Accessing Detailed Results

# Per-pair statistics
for pair in result.pair_results:
    print(f"{pair.pair_label}:")
    print(f"  Mean: {pair.mean_distance:.2f} A")
    print(f"  Std:  {pair.std_distance:.2f} A")
    if pair.fraction_below_threshold:
        print(f"  Contact: {pair.fraction_below_threshold * 100:.1f}%")

# Autocorrelation info
if result.sim_contact_correlation_time:
    print(f"Correlation time: {result.sim_contact_correlation_time:.1f} "
          f"{result.sim_contact_correlation_time_unit}")
    print(f"N independent: {result.sim_contact_n_independent}")

Loading Saved Results

from polyzymd.analysis.results.triad import TriadResult, TriadAggregatedResult

# Load single replicate result
result = TriadResult.load("analysis/triad/run_1/triad_LipA_eq100ns.json")
print(result.summary())

# Load aggregated result
agg = TriadAggregatedResult.load("analysis/triad/aggregated/triad_LipA_reps1-3_eq100ns.json")
print(agg.summary())

Plotting and Visualization

TODO: Plotting Documentation

Detailed documentation for plotting catalytic triad results is planned for a future release. In the meantime, you can:

Load JSON results and create custom plots with matplotlib
Use VMD/PyMOL to visualize triad geometry along trajectories
Export distance timeseries for external analysis

See the RMSF plotting documentation for general guidance on comparing analysis results across conditions.

References

Enzyme Mechanism

Hedstrom L. (2002) “Serine Protease Mechanism and Specificity.” Chemical Reviews 102:4501-4524. https://doi.org/10.1021/cr000033x

Classic review of serine protease catalytic mechanism.

Blow DM. (1976) “Structure and Mechanism of Chymotrypsin.” Accounts of Chemical Research 9:145-152.

Foundational paper on catalytic triad structure.

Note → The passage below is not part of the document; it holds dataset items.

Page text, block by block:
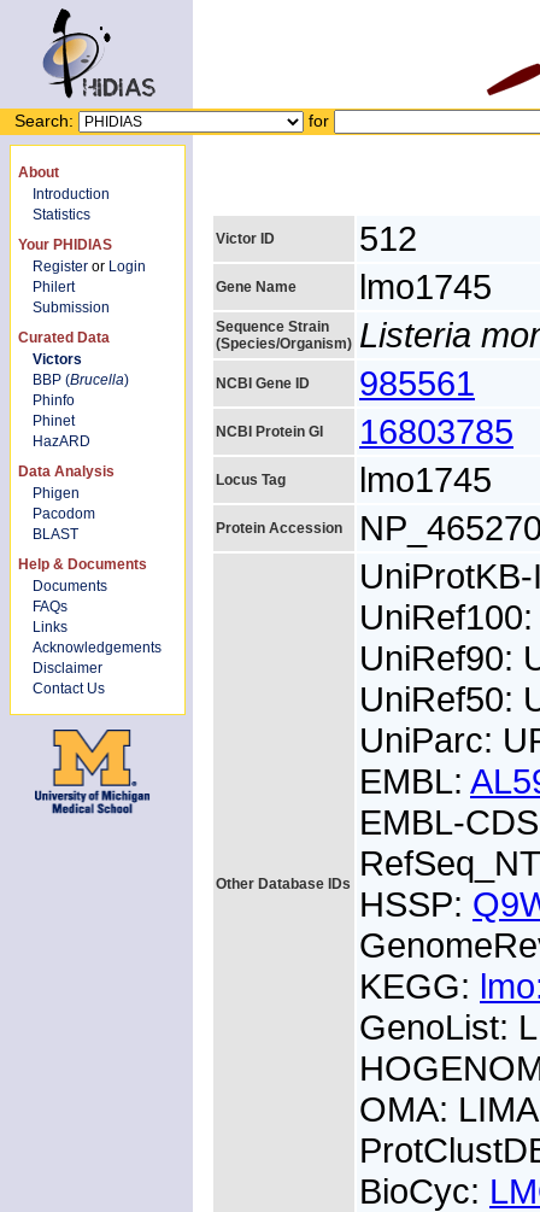
Search: for
About
Introduction
Statistics
Your PHIDIAS
Register or Login
Philert
Submission
Curated Data
Victors
BBP (Brucella)
Phinfo
Phinet
HazARD
Data Analysis
Phigen
Pacodom
BLAST
Help & Documents
Documents
FAQs
Links
Acknowledgements
Disclaimer
Contact Us
Victor ID 512
Gene Name lmo1745
Sequence Strain
(Species/Organism) Listeria
NCBI Gene ID 985561
NCBI Protein GI 16803785
Locus Tag lmo1745
Protein Accession
Other Database IDs
UniRef90:
UniRef50:
UniParc:
EMBL:
EMBL-
HSSP:
KEGG:
GenoList:
OMA:
BioCyc:

MD Analysis Best Practices

Grossfield A, Patrone PN, Roe DR, Schultz AJ, Siderius DW, Zuckerman DM. (2018) “Best Practices for Quantification of Uncertainty and Sampling Quality in Molecular Simulations.” Living Journal of Computational Molecular Science 1(1):5067. https://doi.org/10.33011/livecoms.1.1.5067

Definitive guide to uncertainty quantification in MD - the basis for PolyzyMD’s autocorrelation analysis.

H-Bond Geometry

Jeffrey GA, Saenger W. (1991) Hydrogen Bonding in Biological Structures. Springer-Verlag.

Comprehensive reference for hydrogen bond geometry in biomolecules.